In rabbits, clobetasol propionate was teratogenic at doses of and 10 mcg/kg. These doses are approximately 0.02 and 0.05 times, respectively, the human topical dose of clobetasol propionate ointment.
Abnormalities seen included cleft palate, cranioschisis, and other skeletal abnormalities.
There are no adequate and well-controlled studies of the teratogenic potential of clobetasol propionate in pregnant women.
Clobetasol propionate ointment should be used during pregnancy only if the potential benefit justifies the potential risk to the fetus.
Nursing Mothers
Systemically administered corticosteroids appear in human milk and could suppress growth, interfere with endogenous corticosteroid production, or cause other untoward effects.
It is not known whether topical administration of corticosteroids could result in sufficient systemic absorption to produce detectable quantities in human milk.
Because many drugs are excreted in human milk, caution should be exercised when either clobetasol propionate ointment is administered to a nursing woman.
Pediatric Use
Safety and effectiveness of clobetasol propionate ointment in pediatric patients have not been established.
Use in pediatric patients under 12 years of age is not recommended.
Because of a higher ratio of skin surface area to body mass, pediatric patients are at a greater risk than adults of HPA axis suppression and Cushing's syndrome when they are treated with topical corticosteroids.
They are therefore also at greater risk of adrenal insufficiency during or after withdrawal of treatment.

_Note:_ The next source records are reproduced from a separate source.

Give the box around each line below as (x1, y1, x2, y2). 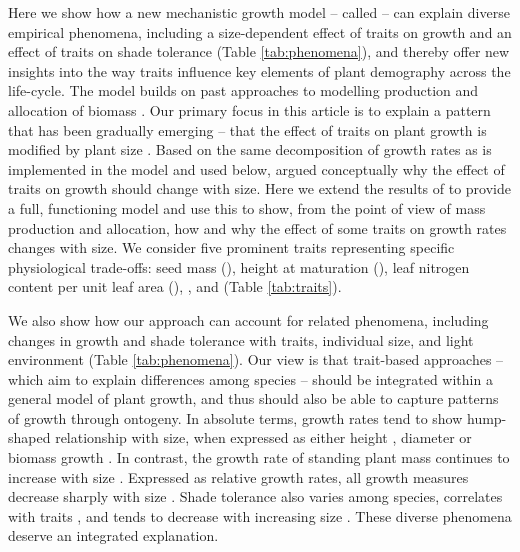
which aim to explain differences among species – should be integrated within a (8, 368, 493, 389)
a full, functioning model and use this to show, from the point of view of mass (8, 197, 486, 218)
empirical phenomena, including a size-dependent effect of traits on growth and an (8, 21, 512, 42)
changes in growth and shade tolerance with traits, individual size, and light (8, 329, 474, 350)
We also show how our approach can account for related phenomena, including (8, 309, 489, 330)
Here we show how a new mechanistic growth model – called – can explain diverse (8, 2, 510, 22)
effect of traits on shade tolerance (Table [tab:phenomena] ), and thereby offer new (8, 41, 510, 62)
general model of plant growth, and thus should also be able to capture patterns (8, 388, 499, 409)

Adverse effects including striae have been reported with inappropriate use of topical corticosteroids in infants and children.

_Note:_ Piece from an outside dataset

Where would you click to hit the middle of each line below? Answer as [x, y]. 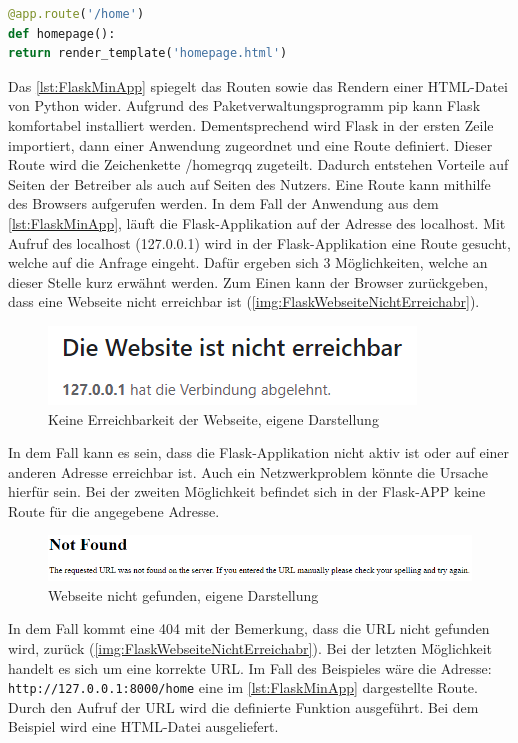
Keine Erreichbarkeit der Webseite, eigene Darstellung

HPA axis suppression, Cushing's syndrome, linear growth retardation, delayed weight gain and intracranial hypertension have been reported in children receiving topical corticosteroids.
Manifestations of adrenal suppression in children include low plasma cortisol levels, and an absence of response to ACTH stimulation.
Manifestations of intracranial hypertension include bulging fontanelles, headaches, and bilateral papilledema.
Geriatric Use
A limited number of patients at or above 65 years of age have been treated with clobetasol propionate ointment (n = 101) in US and non-US clinical trials.
While the number of patients is too small to permit separate analysis of efficacy and safety, the adverse reactions reported in this population were similar to those reported by younger patients.
Based on available data, no adjustment of dosage of clobetasol propionate ointment in geriatric patients is warranted.